Rétromobile 2019 : 21. McLaren

Comme l'an dernier, l'horloger Richard Mille expose des McLaren. Il a opté pour des F1 moins connues, mais pas forcément moins intéressantes...

La visite commence par cette M7C (et non M7A, comme indiqué) avec laquelle Bruce McLaren termina 3e des Grands Prix d'Allemagne et de Grande-Bretagne 1969... Mais dont le "4" correspond à sa 5e place à Monaco (à l'époque, le dossard changeait à chaque épreuve.)
A l'époque, l'écurie montait en puissance. La M5A de 1967 fut la première vraie F1 de l'équipe. En 1968, McLaren pu aligner une seconde voiture, pour son compatriote Denny Hulme (champion en titre avec Brabham.) Le duo remporta trois victoires avec la M7A. Les M7B et M7C de 1969 n'étaient que des évolutions du châssis 1968. Hulme s'imposa tout de même au Mexique. Néanmoins, McLaren avait compris qu'il fallait une nouvelle voiture...

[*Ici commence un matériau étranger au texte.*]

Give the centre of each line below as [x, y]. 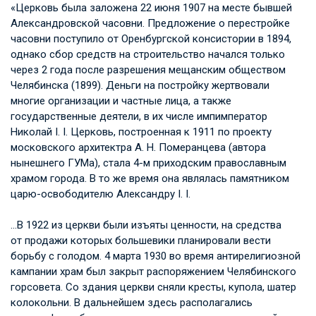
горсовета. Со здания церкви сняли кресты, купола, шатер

Visez les frêles ailerons, montés sur les non moins frêles suspensions...
La M14 fut cette remplaçante. Robin Herd devenu le "H" de March, c'est Gordon Coppuck qui signa la voiture. La CSI avait banni les ailerons suspendus, trop dangereux. Hulme termina 2e en Afrique du Sud, McLaren, 2e en Espagne et Hulme, 4e à Monaco. Les deux Néo-zélandais semblaient alors sans doute confiant pour la suite de la saison.
Hulme parti à Indianapolis. Les essais libres avaient déjà commencé depuis une semaine. En pleine ligne droite, sa McLaren prit feu. Le Néo-zélandais sauta en marche. Les combinaisons en coton ne protégeaient guère et "the bear" fut grièvement brûlé.
Quelques jours plus tard, Bruce McLaren testait une Can-Am, à Goodwood. A haute vitesse, le capot s'envolait. La voiture devenait incontrôlable et McLaren heurtait de plein fouet un bunker, servant de cahute aux commissaires de piste. Il avait 32 ans.
McLaren mort et Hulme blessé, l'équipe n'eut pas le temps de trouver des pilotes pour la Belgique. A Zandvoort, Dan Gurney et Peter Gethin les remplacèrent. A Charade, malgré ses brûlures et la perte d'un ami de longue date, Hulme repris le volant. Il enchaina les podiums, terminant 4e du championnat.
Chez McLaren, les années comptaient double, voire triple. A la mort de McLaren, Teddy Mayer prit les commandes de l'équipe. Hulme, lui, se sentait marginalisé. La trentaine bien engagée, il faisait figure de "vieux". Ce qui ne l'empêchait pas de décrocher une victoire par an.
La M23 apparu en 1973. Hulme la fit triompher en Suède. Peter Revson, l'héritier de Revlon, gagna en Grande-Bretagne et au Canada.
Pour 1974, Mayer fit LE mercato. Il convainquit "Rouge et Blanc" de le sponsoriser, succédant à BRM et Iso. Puis il persuada Emerson Fittipaldi (champion 1972 et vice-champion 1973) de signer avec McLaren. Texaco, sponsor personnel du Brésilien, était plus qu'heureux de mettre son logo sur une voiture déjà rouge et blanche...
Aux essais d'Afrique du Sud, Hulme assista à la sortie de route mortelle de Revson, passé chez Shadow. Il annonça sa retraite, à l'issue de la saison. En course, il était 2e, derrière Fittipaldi. Le Brésilien  actionna le coupe-circuit, en vue de l'arrivée et Hulme gagna. "Emmo" se rattrapa en s'imposant au Brésil, en Belgique et au Canada. Malgré un Clay Reggazzoni (Ferrari) très constant, il décrocha un second titre en F1.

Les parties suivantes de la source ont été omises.